リノベーションと中古マンション

時代の要請でリノベーションすべき経済成長期建築のマンション

マンション建設が我が国に始まって半世紀程経過し、戦後の復興時期を経て経済が成長路線を歩みだした後も経済成長が続き、バブル経済まで上り詰めた後で緊縮政策による景気の急降下を体験しました。それ以降、財政出動を繰り返したものの、経済状況が持ち直したとの実感を余り感じないうちにデフレ状況に陥って今日を迎えたという印象がします。この間に国民の生活意識としては天国と地獄を見てきたと思っています。住生活の面では十分でないものの、多くの国民が住宅ローンを抱えながらも住居探しに困る状態は殆ど影をひそめました。東京オリンピック開催の頃より都市部に宅地開発によって造成池に団地形式のマンション建設が進んだ効果だったと思います。
しかしながら、急増する地方からの人口増加に対処するために2DKタイプのマンションで戸数稼ぎの意識が強かったので、入居したもののその後のライフステージの経過につれて次第に住環境の不十分さが目立ってきました。更に、生活レベルの向上に伴い、利便性やアメニティーを追及する意識の高まりにより国民はゆったりする居住空間と多くの家電を求めてきました。

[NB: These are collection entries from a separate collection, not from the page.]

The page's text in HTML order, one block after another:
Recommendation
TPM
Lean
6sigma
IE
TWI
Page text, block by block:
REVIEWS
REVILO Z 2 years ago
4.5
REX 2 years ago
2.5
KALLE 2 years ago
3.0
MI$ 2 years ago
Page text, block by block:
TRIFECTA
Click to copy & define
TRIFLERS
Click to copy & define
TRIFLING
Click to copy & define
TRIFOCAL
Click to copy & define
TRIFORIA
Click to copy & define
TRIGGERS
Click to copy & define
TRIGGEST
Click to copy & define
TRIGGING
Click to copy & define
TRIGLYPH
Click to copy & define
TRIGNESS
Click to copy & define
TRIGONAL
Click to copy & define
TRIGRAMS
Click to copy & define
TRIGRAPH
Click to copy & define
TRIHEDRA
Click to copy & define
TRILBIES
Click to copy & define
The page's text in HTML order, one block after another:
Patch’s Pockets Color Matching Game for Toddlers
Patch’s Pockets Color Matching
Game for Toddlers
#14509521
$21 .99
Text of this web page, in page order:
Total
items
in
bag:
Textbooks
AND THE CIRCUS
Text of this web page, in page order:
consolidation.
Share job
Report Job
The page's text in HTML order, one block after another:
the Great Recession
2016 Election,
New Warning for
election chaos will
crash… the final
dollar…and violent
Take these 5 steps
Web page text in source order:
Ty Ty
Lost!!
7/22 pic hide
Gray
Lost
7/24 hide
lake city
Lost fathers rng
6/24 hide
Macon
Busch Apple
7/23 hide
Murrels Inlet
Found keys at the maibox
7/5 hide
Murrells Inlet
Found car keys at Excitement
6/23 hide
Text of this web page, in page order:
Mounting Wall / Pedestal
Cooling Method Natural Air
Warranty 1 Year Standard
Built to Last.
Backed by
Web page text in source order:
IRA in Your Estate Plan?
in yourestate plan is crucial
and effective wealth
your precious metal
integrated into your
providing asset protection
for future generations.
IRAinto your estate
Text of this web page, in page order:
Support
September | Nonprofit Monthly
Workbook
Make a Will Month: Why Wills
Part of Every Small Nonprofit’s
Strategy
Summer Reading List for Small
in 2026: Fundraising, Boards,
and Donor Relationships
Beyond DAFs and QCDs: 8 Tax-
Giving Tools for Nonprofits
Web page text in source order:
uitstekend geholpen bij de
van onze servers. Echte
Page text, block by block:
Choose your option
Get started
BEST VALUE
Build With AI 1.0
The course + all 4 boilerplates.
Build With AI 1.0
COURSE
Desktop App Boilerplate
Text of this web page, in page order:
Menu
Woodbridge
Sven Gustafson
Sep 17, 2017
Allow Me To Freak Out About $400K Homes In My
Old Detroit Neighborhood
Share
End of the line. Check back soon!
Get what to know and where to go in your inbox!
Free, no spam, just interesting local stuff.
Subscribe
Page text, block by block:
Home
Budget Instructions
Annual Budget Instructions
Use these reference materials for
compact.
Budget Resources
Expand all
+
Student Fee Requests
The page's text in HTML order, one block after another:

その上に、20年程前に開催されたリオサミットで地球温暖化問題が大きく取り上げられ、COP3で温暖化防止対策が決まって以来、我が国は産業、運輸、家庭の各部門で省エネルギー化を図りだしました。
しかしながら、家庭部門が本気になりだした時期は東電の原発事故以後に原発の停止に伴う電力需給バランス上、家庭の計画停電まで実施する段階になってからでした。家庭の省エネ化には再生可能エネルギーを使った地域分散型電力供給システムに対応するためのスマートメーター設置による地域一帯型省エネ管理や太陽光パネルや電気温水器の設置等あるいは、窓や外壁の断熱気密化などの必要性が高まり、新規建設分のマンションには採用されるケースが出てきました。一方で、建て替え時期が近づいてきた中古マンションにはリフォーム程度で対応するのでなく、数十年間にわたる生活向上意識の変化、省エネ化に対応する設備導入及び建築改良技術の採用等、付加価値をつけた建て替え同然のリノベーションすべき時期がきています。このリノベーションは国のエネルギー政策の方向性とマッチするので、引き続き、このような大規模工事には助成策で支援すべきものと考えます。